Adding more messaging platforms (Discord, Slack DMs)
Implementing better error handling and retry logic
Creating a web dashboard for monitoring and configuration
Optimizing memory usage to run on even smaller instances

Building this from scratch was an excellent exercise in understanding how modern AI agents work in production. The combination of LLM capabilities, proper tooling, and careful architecture makes it possible to create powerful autonomous systems that were previously extremely difficult to build.

Top comments (5)

Anmol Baranwal Composio • Feb 17

awesome work by the team! 🔥

when are you sharing about open-claude-cowork? I found that repo through google and found it really interesting.

Shrijal Acharya Composio • Feb 16

Insane!!

Guilherme Zaia • Feb 17

Interesting approach to rebuilding OpenClaw!
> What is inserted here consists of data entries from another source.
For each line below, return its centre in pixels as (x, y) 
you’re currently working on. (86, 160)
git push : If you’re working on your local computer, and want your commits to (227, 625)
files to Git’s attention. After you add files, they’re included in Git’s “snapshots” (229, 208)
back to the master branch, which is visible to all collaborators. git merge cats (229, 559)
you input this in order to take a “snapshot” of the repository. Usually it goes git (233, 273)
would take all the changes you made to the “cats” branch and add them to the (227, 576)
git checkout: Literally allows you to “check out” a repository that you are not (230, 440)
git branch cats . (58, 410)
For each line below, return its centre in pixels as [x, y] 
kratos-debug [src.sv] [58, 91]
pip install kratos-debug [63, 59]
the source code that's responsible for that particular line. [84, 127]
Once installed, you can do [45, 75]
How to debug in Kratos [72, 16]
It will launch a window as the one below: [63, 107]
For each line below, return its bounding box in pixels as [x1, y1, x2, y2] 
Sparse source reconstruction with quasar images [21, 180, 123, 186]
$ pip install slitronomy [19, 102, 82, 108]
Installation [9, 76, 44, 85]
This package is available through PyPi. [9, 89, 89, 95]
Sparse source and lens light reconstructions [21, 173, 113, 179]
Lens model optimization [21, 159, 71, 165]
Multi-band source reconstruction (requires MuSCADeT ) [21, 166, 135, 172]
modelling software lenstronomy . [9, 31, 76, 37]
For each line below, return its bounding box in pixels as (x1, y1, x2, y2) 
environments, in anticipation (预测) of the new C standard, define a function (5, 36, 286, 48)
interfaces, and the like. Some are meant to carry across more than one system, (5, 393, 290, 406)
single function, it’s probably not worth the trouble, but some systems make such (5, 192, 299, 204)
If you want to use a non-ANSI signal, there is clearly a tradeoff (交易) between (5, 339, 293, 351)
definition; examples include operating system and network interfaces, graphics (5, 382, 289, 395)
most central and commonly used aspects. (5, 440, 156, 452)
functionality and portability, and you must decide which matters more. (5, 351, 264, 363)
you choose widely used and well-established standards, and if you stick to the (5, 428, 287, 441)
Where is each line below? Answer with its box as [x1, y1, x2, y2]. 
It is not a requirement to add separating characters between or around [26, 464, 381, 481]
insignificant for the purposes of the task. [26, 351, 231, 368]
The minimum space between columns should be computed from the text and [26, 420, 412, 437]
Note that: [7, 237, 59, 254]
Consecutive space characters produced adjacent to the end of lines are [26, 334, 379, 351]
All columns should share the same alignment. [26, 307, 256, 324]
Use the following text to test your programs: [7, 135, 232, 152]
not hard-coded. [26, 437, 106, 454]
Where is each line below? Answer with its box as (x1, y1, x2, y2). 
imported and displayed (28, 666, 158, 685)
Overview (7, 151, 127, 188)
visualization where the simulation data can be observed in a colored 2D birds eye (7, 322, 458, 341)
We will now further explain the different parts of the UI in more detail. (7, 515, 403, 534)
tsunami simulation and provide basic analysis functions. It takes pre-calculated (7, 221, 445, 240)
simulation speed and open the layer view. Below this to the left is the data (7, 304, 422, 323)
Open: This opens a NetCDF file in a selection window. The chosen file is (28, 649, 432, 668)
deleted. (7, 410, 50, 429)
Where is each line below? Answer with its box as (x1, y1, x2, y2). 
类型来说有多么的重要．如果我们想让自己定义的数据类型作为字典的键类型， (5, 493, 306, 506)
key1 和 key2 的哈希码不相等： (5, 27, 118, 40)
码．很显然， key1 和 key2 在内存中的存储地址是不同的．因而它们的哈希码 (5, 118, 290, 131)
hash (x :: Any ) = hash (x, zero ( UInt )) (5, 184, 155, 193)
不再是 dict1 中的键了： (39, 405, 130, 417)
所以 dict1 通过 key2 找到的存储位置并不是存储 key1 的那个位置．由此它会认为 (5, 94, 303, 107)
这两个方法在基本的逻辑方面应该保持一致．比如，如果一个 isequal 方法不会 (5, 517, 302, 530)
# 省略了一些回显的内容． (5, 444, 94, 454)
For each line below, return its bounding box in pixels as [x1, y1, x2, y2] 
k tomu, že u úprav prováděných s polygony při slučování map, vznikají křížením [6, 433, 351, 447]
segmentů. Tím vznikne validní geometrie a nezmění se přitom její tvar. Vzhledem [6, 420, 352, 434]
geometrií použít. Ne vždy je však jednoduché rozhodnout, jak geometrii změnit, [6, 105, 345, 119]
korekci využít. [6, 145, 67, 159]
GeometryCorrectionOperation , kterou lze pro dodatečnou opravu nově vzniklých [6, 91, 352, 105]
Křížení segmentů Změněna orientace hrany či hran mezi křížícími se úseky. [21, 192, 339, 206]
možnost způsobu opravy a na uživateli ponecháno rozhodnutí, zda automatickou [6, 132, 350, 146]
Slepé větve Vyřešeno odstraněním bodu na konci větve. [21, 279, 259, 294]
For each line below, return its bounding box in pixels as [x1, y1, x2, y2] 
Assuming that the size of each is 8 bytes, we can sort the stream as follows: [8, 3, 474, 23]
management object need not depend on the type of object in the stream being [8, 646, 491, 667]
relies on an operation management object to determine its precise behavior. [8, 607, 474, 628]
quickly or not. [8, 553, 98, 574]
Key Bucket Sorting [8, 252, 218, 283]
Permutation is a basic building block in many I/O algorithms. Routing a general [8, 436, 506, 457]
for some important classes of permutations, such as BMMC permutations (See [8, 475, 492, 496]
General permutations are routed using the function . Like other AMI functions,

Your integration of various messaging platforms highlights the practicality of leveraging agent SDKs. Integrating real-time database monitoring for iMessage is particularly clever—avoiding the need for official APIs is a significant advantage. I'm curious, did you encounter any unexpected challenges while handling the security aspects, especially concerning the different architectures of these messaging systems? 🔍

Debajyati Dey • Feb 16

Crazy!

Allen Lyons • Feb 16

I double checked the article, but I don't see what security flaws you've fixed in your release. Also, how do you handle securing against prompt injection?